Home Worldwide Indonesia April, 2011 Govt Tells Bogor Villagers…
Govt Tells Bogor Villagers It Will Deal With Ahmadis
Jakarta Globe, Indonesia
Govt Tells Bogor Villagers It Will Deal With Ahmadis
April 7, 2011

A West Java government team dealing with the province’s beleaguered Ahmadiyah community on Thursday called on area residents to leave the matter of the sect to the administration.

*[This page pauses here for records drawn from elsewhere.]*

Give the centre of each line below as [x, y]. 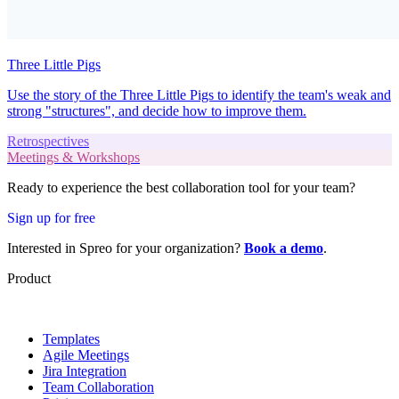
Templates [71, 338]
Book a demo [284, 248]
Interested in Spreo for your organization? [126, 248]
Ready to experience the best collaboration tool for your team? [181, 187]
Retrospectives [48, 141]
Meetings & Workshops [73, 157]
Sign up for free [51, 217]
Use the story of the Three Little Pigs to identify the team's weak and [199, 94]
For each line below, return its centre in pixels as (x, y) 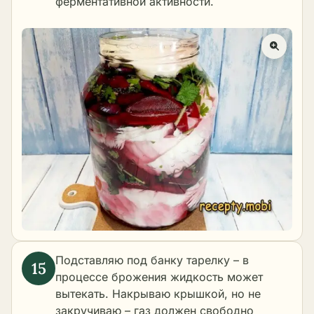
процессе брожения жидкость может (159, 277)
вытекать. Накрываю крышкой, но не (158, 294)
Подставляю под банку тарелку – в (152, 260)
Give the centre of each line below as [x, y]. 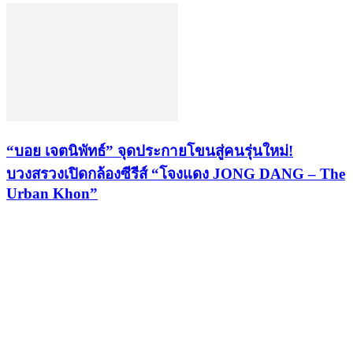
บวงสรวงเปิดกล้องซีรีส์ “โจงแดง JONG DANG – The [176, 173]
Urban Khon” [52, 193]
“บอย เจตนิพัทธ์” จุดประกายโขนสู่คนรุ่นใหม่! [150, 150]
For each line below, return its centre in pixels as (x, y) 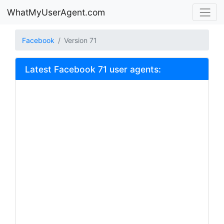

Speaking at the village hall of Ciaruteun Udik in Bogor district, where attacks against the sect’s members have repeatedly taken place, West Java Police spokesman Adj. Sr. Comr. Endang Saprudin said people must remain patient when dealing with the sect members, and abstain from resorting to violence against them.

“Entrust the handling to the central government,” he said, adding that Ahmadis should be treated like a family member who had strayed and needed help to return to the true path.

“Do this with patience, as our Prophet taught us, and through family approaches. People should not get jailed just because they had become impatient in facing the Ahmadiyah community,” he said.

Endang reminded the villagers that while sect members could not be legally punished for their beliefs, people who committed acts of violence against them could face legal consequences.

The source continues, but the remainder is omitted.